Newsom announces plan to crack down on deadly street drug known as ‘tranq’

(Associated Press)

Newsom announces plan to crack down on deadly street drug known as ‘tranq’

California politics, homepage news

Anabel Sosa

November 29, 2023

Amid a growing drug overdose crisis and a debate over how the state should respond, Governor Gavin Newsom announced Tuesday that he will support legislation to increase penalties for trafficking in xylazine, the deadly and meat-

rotting food

animal tranquilizer drug known as ‘tranq’.

Newsom administration officials provided few details about what the bill might entail, other than saying it would classify xylazine as a controlled substance and increase criminal penalties for illegal trafficking of the drug. Veterinary use would still be permitted.

Tranq poses a unique and devastating challenge in our fight against the overdose epidemic,” Newsom said in a statement. “While California is not yet experiencing tranq to the same extent as other parts of the country, this legislation will help the state stay ahead of the curve and clamp down on dealers and traffickers as we work to provide treatment and resources to those struggling with addiction and substance abuse.

Xylazine is a non-opiate sedative and muscle relaxant approved for veterinary use only, but the drug can be mixed with fentanyl and is increasingly being found in a growing number of overdose deaths in California and across the country. Like fentanyl, xylazine is addictive and potentially fatal, and can also cause painful sores on the skin.

Newsom rarely sponsors bills but said the action is necessary to address the growing drug epidemic that has contributed to thousands of deaths in California each year. Between January and August, there were 19 accidental overdose deaths involving xylazine in San Francisco alone


according to overdose data published by the city.

Civil liberties groups have successfully thwarted similar measures against fentanyl in recent years, arguing that increased criminal penalties for dealers would only lead to a revival of the failed war on drugs and ultimately refill prisons.

“While we understand that this legislation should target those who ‘traffick’ the drug xylazine, we have seen throughout history that these laws often result in low-level criminalization of dealers and users,” said Jeronimo Aguilar , policy analyst at Legal Services. Prisoners with Children said this in a statement.

Newsom’s proposal did not include details on how drug trafficking would be addressed.

“The Governor and his staff are working closely with the Legislature and stakeholders to refine what penalties should look like to prevent the illegal use of narcotics. [California]said Brandon Richards, a spokesman for Newsom. “We will have more to share as those conversations progress and the legislative session gets underway.”

Newsom has signed several fentanyl bills into law this year. Other bills, including measures backed by Republicans and moderate Democrats calling for tougher penalties for drug trafficking, failed to pass the Legislature.

“I wish this happened a while ago when we were pushing legislation regarding fentanyl,” Assemblymember Joe Patterson (R-Rocklin) told The Times. “Nevertheless, it is a positive thing to see progress in mixing another drug with fentanyl and killing our children and adults.”

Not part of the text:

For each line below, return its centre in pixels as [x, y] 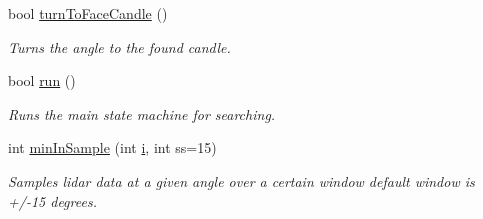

Patterson sits on the Select Committee on Fentanyl, Opioid Addiction, and Overdose Prevention and made his own attempt at fentanyl legislation last year, but did not get enough votes in the Assembly Public Safety Committee.

Senator Tom Umberg (D-Orange)


said he is “pleased” with the governor’s announcement. Umberg sponsored his own fentanyl bill last year, but it was voted down by his fellow lawmakers.

Umberg said that while he is focused on fentanyl, he also supports comprehensive legislation that takes into account preventive treatments in addition to law enforcement.

Newsom’s office also announced that the California Department of Public Health had sent a letter notifying facilities and physicians of the rise of xylazine and what actions they should take to protect patients. The California State Board of Pharmacy and the California Veterinary Medical Board have warned practitioners about the drug’s dangers.